Advanced rectal cancer occurs when the tumor has spread to distant tissues and organs beyond the rectum, such as the liver, lungs, bones, and brain. The liver and lungs are the most commonly affected sites of metastasis.
Symptoms of advanced rectal cancer include a combination of signs from the primary site and affected metastatic organs.
Prolonged constipation: Constipation may be present from the early stages of the disease but tends to worsen as it progresses to the advanced stage. It leads to a feeling of fullness, discomfort, and pain.

Bloody stools: As the rectal tumor grows and may undergo necrosis, rupture, or sloughing of the outer layer, blood can be present in the stool. This can also be due to lesions in the rectal wall and adjacent organs causing bleeding.
Abdominal pain and cramping: The growing tumor blocks the passage of food from the stomach to the intestines, resulting in cramping pain, mainly in the upper abdomen, which can radiate to other organs.
Fatigue, loss of appetite, and rapid weight loss: These are common systemic symptoms in patients with advanced rectal cancer.
Chest pain, cough, and hemoptysis: These symptoms indicate metastasis to the lungs.
Headache and facial paralysis: When the tumor metastasizes to the skull, individuals may experience severe headaches or loss of facial mobility.

Bone pain, muscle pain, and increased fracture risk: These are common signs when the cancer has metastasized to the bones.

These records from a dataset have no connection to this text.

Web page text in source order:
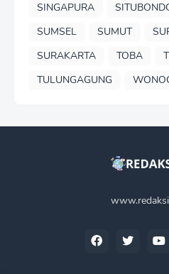
SINGAPURA
SUMSEL
SUMUT
SURAKARTA
TOBA
TULUNGAGUNG
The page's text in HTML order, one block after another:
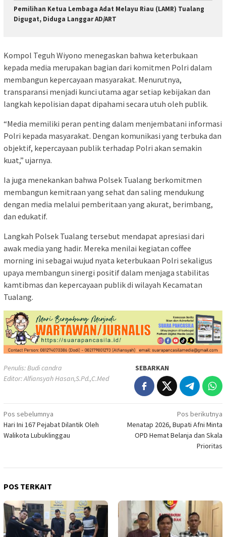
Pemilihan Ketua Lembaga Adat Melayu Riau (LAMR) Tualang
Digugat, Diduga Langgar AD/ART
Kompol Teguh Wiyono menegaskan bahwa keterbukaan
kepada media merupakan bagian dari komitmen Polri dalam
membangun kepercayaan masyarakat. Menurutnya,
transparansi menjadi kunci utama agar setiap kebijakan dan
langkah kepolisian dapat dipahami secara utuh oleh publik.
“Media memiliki peran penting dalam menjembatani informasi
Polri kepada masyarakat. Dengan komunikasi yang terbuka dan
objektif, kepercayaan publik terhadap Polri akan semakin
kuat,” ujarnya.
Ia juga menekankan bahwa Polsek Tualang berkomitmen
membangun kemitraan yang sehat dan saling mendukung
dengan media melalui pemberitaan yang akurat, berimbang,
dan edukatif.
Langkah Polsek Tualang tersebut mendapat apresiasi dari
awak media yang hadir. Mereka menilai kegiatan coffee
morning ini sebagai wujud nyata keterbukaan Polri sekaligus
upaya membangun sinergi positif dalam menjaga stabilitas
kamtibmas dan kepercayaan publik di wilayah Kecamatan
Tualang.
Penulis: Budi candra
Editor: Alfiansyah Hasan,S.Pd.,C.Med
SEBARKAN
Navigasi
pos
Pos sebelumnya
Hari Ini 167 Pejabat Dilantik Oleh
Walikota Lubuklinggau
Pos berikutnya
Menatap 2026, Bupati Afni Minta
OPD Hemat Belanja dan Skala
Prioritas
POS TERKAIT
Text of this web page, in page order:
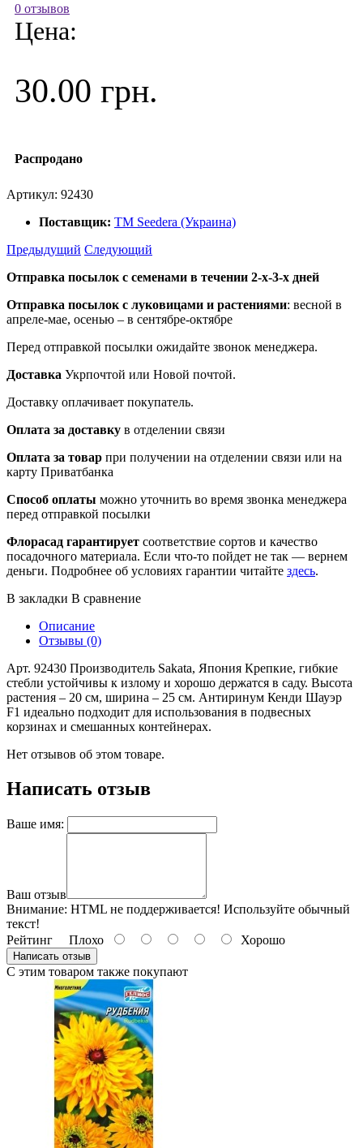
0 отзывов
Цена:
30.00 грн.
Распродано
Артикул: 92430
Поставщик: ТМ Seedera (Украина)
Предыдущий Следующий
Отправка посылок с семенами в течении 2-х-3-х дней
Отправка посылок с луковицами и растениями: весной в
апреле-мае, осенью – в сентябре-октябре
Перед отправкой посылки ожидайте звонок менеджера.
Доставка Укрпочтой или Новой почтой.
Доставку оплачивает покупатель.
Оплата за доставку в отделении связи
Оплата за товар при получении на отделении связи или на
карту Приватбанка
Способ оплаты можно уточнить во время звонка менеджера
перед отправкой посылки
Флорасад гарантирует соответствие сортов и качество
посадочного материала. Если что-то пойдет не так — вернем
деньги. Подробнее об условиях гарантии читайте здесь.
В закладки В сравнение
Описание
Отзывы (0)
Арт. 92430 Производитель Sakata, Япония Крепкие, гибкие
стебли устойчивы к излому и хорошо держатся в саду. Высота
растения – 20 см, ширина – 25 см. Антиринум Кенди Шауэр
F1 идеально подходит для использования в подвесных
корзинах и смешанных контейнерах.
Нет отзывов об этом товаре.
Написать отзыв
Ваше имя:
Ваш отзыв
Внимание: HTML не поддерживается! Используйте обычный
текст!
Рейтинг Плохо Хорошо
Написать отзыв
С этим товаром также покупают
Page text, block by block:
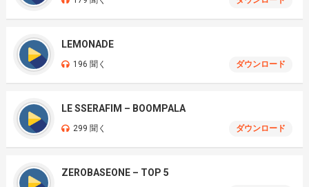
LEMONADE
196 聞く ダウンロード
LE SSERAFIM – BOOMPALA
299 聞く ダウンロード
ZEROBASEONE – TOP 5
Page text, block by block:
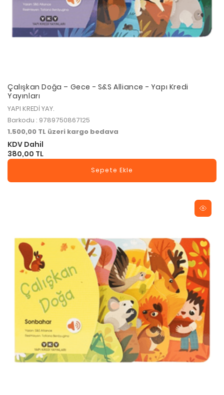
Çalışkan Doğa – Gece - S&S Alliance - Yapı Kredi
Yayınları
YAPI KREDİ YAY.
Barkodu : 9789750867125
1.500,00 TL üzeri kargo bedava
KDV Dahil
380,00 TL
Sepete Ekle
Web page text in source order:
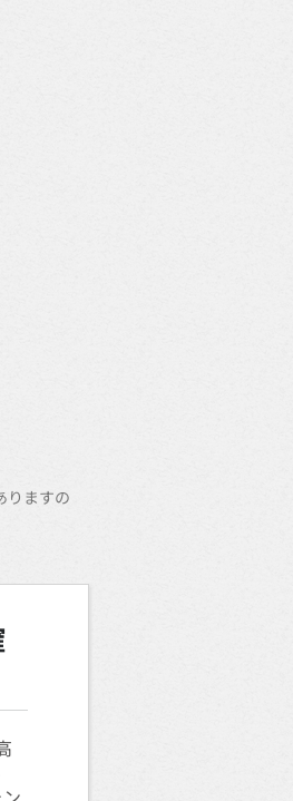
りますの
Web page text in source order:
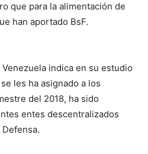
que para la alimentación de
han aportado BsF.
indica en su estudio
les ha asignado a los
del 2018, ha sido
entes descentralizados
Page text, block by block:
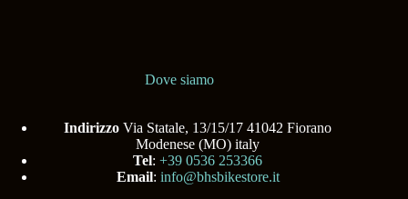
Dove siamo
Indirizzo Via Statale, 13/15/17 41042 Fiorano
Modenese (MO) italy
Tel:+39 0536 253366
Email: info@bhsbikestore.it
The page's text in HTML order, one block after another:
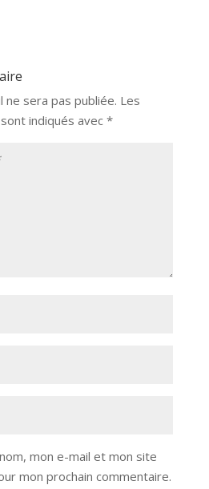
sera pas publiée. Les
indiqués avec *
mon e-mail et mon site
mon prochain commentaire.
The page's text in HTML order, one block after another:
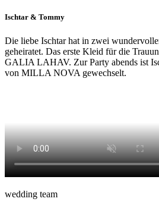
Ischtar & Tommy
Die liebe Ischtar hat in zwei
geheiratet. Das erste Kleid für die
GALIA LAHAV. Zur Party abends ist
von MILLA NOVA gewechselt.
wedding team
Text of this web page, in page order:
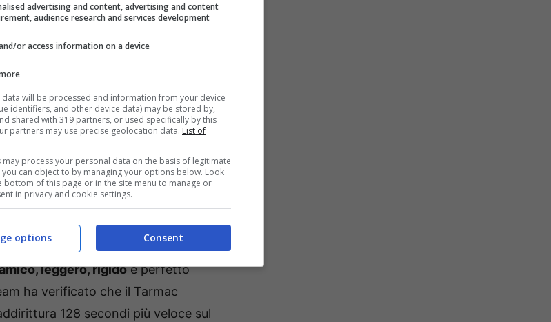
biciclette più tecnologichee di
leggero, rigidoe perfetto
ha verificato che il Tarmac
128 secondi più veloce sul
advertising and content, advertising and content
audience research and services development
or access information on a device
will be processed and information from your device
identifiers, and other device data) may be stored by,
shared with 319 partners, or used specifically by this
partners may use precise geolocation data. List of
may process your personal data on the basis of legitimate
you can object to by managing your options below. Look
bottom of this page or in the site menu to manage or
in privacy and cookie settings.
Consent
options

In stage IV rectal cancer, the primary treatment goals are palliation of symptoms, improving quality of life, and prolonging survival. The prognosis for patients with rectal cancer at this stage is poor, with a survival rate of approximately 12-13%.
Treatment options in this stage typically include chemotherapy, radiotherapy, and surgery. If the patient’s health permits, surgery may be performed to remove the tumors (both primary and metastatic).

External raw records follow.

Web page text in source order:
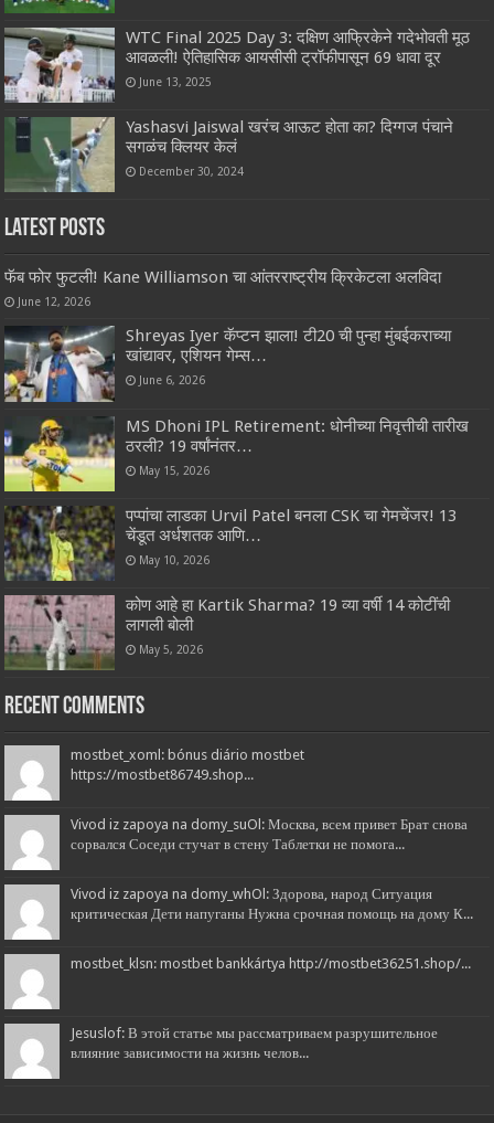
WTC Final 2025 Day 3: दक्षिण आफ्रिकेने गदेभोवती मूठ
आवळली! ऐतिहासिक आयसीसी ट्रॉफीपासून 69 धावा दूर
June 13, 2025
Yashasvi Jaiswal खरंच आऊट होता का? दिग्गज पंचाने
सगळंच क्लियर केलं
December 30, 2024
Latest Posts
फॅब फोर फुटली! Kane Williamson चा आंतरराष्ट्रीय क्रिकेटला अलविदा
June 12, 2026
Shreyas Iyer कॅप्टन झाला! टी20 ची पुन्हा मुंबईकराच्या
खांद्यावर, एशियन गेम्स…
June 6, 2026
MS Dhoni IPL Retirement: धोनीच्या निवृत्तीची तारीख
ठरली? 19 वर्षांनंतर…
May 15, 2026
पप्पांचा लाडका Urvil Patel बनला CSK चा गेमचेंजर! 13
चेंडूत अर्धशतक आणि…
May 10, 2026
कोण आहे हा Kartik Sharma? 19 व्या वर्षी 14 कोटींची
लागली बोली
May 5, 2026
Recent Comments
mostbet_xoml: bónus diário mostbet
https://mostbet86749.shop...
Vivod iz zapoya na domy_suOl: Москва, всем привет Брат снова
сорвался Соседи стучат в стену Таблетки не помога...
Vivod iz zapoya na domy_whOl: Здорова, народ Ситуация
критическая Дети напуганы Нужна срочная помощь на дому К...
mostbet_klsn: mostbet bankkártya http://mostbet36251.shop/...
Jesuslof: В этой статье мы рассматриваем разрушительное
влияние зависимости на жизнь челов...
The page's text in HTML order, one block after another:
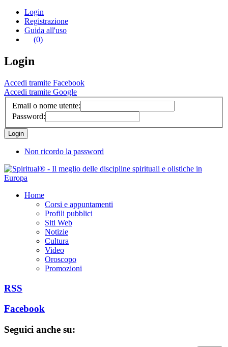
Login
Registrazione
Guida all'uso
(0)
Login
Accedi tramite Facebook
Accedi tramite Google
Email o nome utente:
Password:
Non ricordo la password
Home
Corsi e appuntamenti
Profili pubblici
Siti Web
Notizie
Cultura
Video
Oroscopo
Promozioni
RSS
Facebook
Seguici anche su:

If the metastatic tumors are too large or numerous to be removed safely, chemotherapy may be administered first to shrink the tumors. Once they have reduced in size, surgery is performed for tumor resection. Chemotherapy may also be continued post-surgery to eradicate any remaining cancer cells. For tumors in the liver, alternative options may include resection or other interventional procedures to destroy the tumors.